__YOUR TASK__. Reproduce exactly, from the data that follows, the line with "Acceptable-use and service-care", the line with "Zeplin Investments (Kenya) Ltd, trading", and every line that lies between them.
::: SOURCE RECORDS :::
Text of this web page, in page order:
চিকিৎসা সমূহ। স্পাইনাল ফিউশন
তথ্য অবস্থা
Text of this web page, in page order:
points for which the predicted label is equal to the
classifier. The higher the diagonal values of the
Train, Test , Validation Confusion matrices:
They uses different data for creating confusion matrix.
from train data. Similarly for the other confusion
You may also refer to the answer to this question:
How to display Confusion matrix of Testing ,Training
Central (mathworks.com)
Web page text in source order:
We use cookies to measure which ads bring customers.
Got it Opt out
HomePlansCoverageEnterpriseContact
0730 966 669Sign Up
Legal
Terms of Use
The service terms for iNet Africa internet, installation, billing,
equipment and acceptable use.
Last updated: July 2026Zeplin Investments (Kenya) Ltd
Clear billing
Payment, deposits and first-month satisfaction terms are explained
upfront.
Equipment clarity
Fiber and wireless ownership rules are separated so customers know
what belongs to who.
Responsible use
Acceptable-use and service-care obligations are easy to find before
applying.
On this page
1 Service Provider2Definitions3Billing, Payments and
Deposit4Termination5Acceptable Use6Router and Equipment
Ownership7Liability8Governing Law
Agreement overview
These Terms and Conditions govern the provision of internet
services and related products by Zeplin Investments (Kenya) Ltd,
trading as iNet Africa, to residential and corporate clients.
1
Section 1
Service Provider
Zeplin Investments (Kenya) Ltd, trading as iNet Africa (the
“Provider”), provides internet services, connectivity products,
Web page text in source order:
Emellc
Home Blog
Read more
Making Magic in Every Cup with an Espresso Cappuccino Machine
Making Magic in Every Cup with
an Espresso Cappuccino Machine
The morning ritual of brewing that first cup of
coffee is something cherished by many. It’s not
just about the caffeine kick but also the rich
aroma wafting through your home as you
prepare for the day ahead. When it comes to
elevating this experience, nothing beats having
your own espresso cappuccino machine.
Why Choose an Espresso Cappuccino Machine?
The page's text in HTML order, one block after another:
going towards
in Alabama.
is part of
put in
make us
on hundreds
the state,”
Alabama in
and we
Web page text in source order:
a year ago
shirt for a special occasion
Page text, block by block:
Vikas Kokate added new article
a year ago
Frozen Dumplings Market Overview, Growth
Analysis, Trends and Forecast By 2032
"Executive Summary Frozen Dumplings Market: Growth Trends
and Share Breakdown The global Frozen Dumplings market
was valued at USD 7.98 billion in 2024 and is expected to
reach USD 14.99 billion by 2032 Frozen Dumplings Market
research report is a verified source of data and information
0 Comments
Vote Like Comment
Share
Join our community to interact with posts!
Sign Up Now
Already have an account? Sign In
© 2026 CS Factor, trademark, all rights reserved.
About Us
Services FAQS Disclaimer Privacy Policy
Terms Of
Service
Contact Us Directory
:::
__REPLY TO THE EXERCISE__.
Acceptable-use and service-care obligations are easy to find before
applying.
On this page
1 Service Provider2Definitions3Billing, Payments and
Deposit4Termination5Acceptable Use6Router and Equipment
Ownership7Liability8Governing Law
Agreement overview
These Terms and Conditions govern the provision of internet
services and related products by Zeplin Investments (Kenya) Ltd,
trading as iNet Africa, to residential and corporate clients.
1
Section 1
Service Provider
Zeplin Investments (Kenya) Ltd, trading as iNet Africa (the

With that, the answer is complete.